_Source data_:
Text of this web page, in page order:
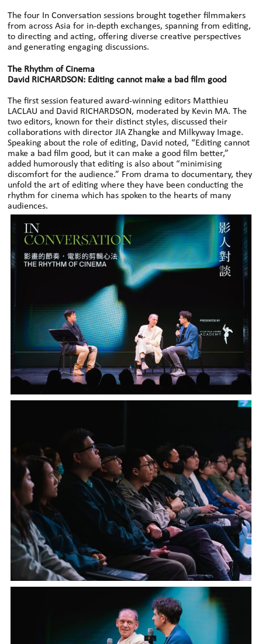
The four In Conversation sessions brought together filmmakers
from across Asia for in-depth exchanges, spanning from editing,
to directing and acting, offering diverse creative perspectives
and generating engaging discussions.
The Rhythm of Cinema
David RICHARDSON: Editing cannot make a bad film good
The first session featured award-winning editors Matthieu
LACLAU and David RICHARDSON, moderated by Kevin MA. The
two editors, known for their distinct styles, discussed their
collaborations with director JIA Zhangke and Milkyway Image.
Speaking about the role of editing, David noted, “Editing cannot
make a bad film good, but it can make a good film better,”
added humorously that editing is also about “minimising
discomfort for the audience.” From drama to documentary, they
unfold the art of editing where they have been conducting the
rhythm for cinema which has spoken to the hearts of many
audiences.
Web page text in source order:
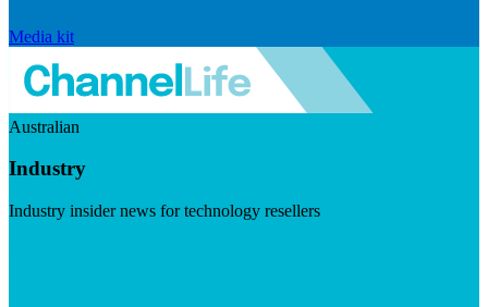
Media kit
Australian
Industry
Industry insider news for technology resellers
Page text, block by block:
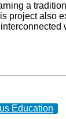
a
project also
Education
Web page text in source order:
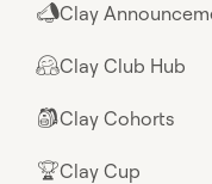
📣Clay
🤗Clay Club Hub
🎒Clay Cohorts
🏆Clay Cup

_Task directions_:
What is needed is every record above, returned exactly, with the pictures omitted.

_Written reply_:
Text of this web page, in page order:
The four In Conversation sessions brought together filmmakers
from across Asia for in-depth exchanges, spanning from editing,
to directing and acting, offering diverse creative perspectives
and generating engaging discussions.
The Rhythm of Cinema
David RICHARDSON: Editing cannot make a bad film good
The first session featured award-winning editors Matthieu
LACLAU and David RICHARDSON, moderated by Kevin MA. The
two editors, known for their distinct styles, discussed their
collaborations with director JIA Zhangke and Milkyway Image.
Speaking about the role of editing, David noted, “Editing cannot
make a bad film good, but it can make a good film better,”
added humorously that editing is also about “minimising
discomfort for the audience.” From drama to documentary, they
unfold the art of editing where they have been conducting the
rhythm for cinema which has spoken to the hearts of many
audiences.
Web page text in source order:
Media kit
Australian
Industry
Industry insider news for technology resellers
Page text, block by block:
a
project also
Education
Web page text in source order:
📣Clay
🤗Clay Club Hub
🎒Clay Cohorts
🏆Clay Cup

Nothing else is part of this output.